Felipe recordó vívidamente los comentarios que había recopilado Mónica.

–Leer textualmente una diapositiva, hablar sin parar, no permitir preguntas durante una exposición… –dijo poniendo cara de disculpa. –Muy bien. Es lamentable que haya muchas, pero muchas más. –¿Como por ejemplo “aburrir a los participantes”? –Ésa no es una práctica, es la consecuencia o el resultado de una mala práctica. ¿Cuáles podrían ser estas malas prácticas? –Quizás “hablar con voz monótona” o “mostrar diapositivas llenas de texto”. –Exactamente. Ésas son unas prácticas terribles. –Creo que voy entendiendo –dijo Felipe, recriminándose mentalmente por sus “pecados”. –¿Qué es lo que has entendido? –Que las prácticas son siempre acciones. –Justamente, son conductas que pueden observarse en el trabajo, es lo que el trabajador hace. Ahora, la definición de capacitación que te acabo de presentar tiene una consecuencia crítica: si ha habido un cambio en los conocimientos de un empleado que no se traduce en un cambio de conducta, entonces no hubo capacitación.

A Felipe le pareció que en su cabeza se abría una ventana que no sabía que existía.

–Por lo tanto –aventuró el joven–, ¿debo suponer que usted no me está capacitando? –Claro que no.
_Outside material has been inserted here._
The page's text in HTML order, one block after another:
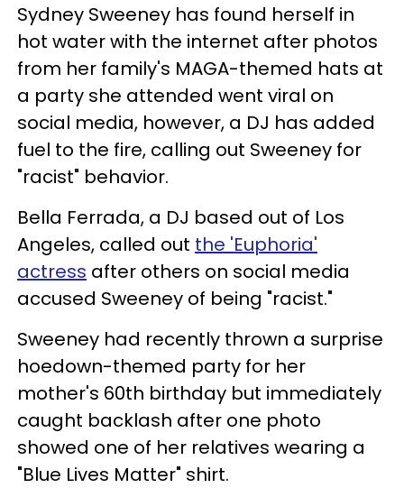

Estoy ayudando a que te conviertas en una persona mejor informada. Más adelante te expondré algunas ideas útiles, para que definas qué es lo que deberías modificar en el ejercicio de tu trabajo; vale decir, te asesoraré. Si aplicas la definición que te di, te darás cuenta que esto no es una capacitación.

El joven notó que le invadía una extraña sensación de incomodidad. Lo que él y los demás relatores internos hacían en sus cursos era similar a la experiencia que él estaba viviendo con este consultor. ¡Y al parecer eso no era capacitar!

–Alguien se ha capacitado –continuó el consultor– cuando es capaz de hacer algo que antes no podía o no sabía hacer, o cuando es capaz de hacer lo que hacía antes pero de una manera diferente, como resultado de haber participado en una actividad de capacitación, siempre y cuando todo esto conduzca a un mejoramiento de los resultados que debe producir en su puesto de trabajo. –Don Hugo, perdone que insista, pero, ¿entregar conceptos que correspondan a aspectos relevantes del trabajo que debe ejecutar una persona no es capacitar? –Te lo planteo de esta manera, Felipe: si lo que tú haces no genera la adquisición, cambio o mejoramiento de las prácticas que ejecutarán tus alumnos en sus puestos de trabajo, no es capacitación.

Y el consultor enfatizó sus palabras con un golpe de puño sobre la palma de su mano.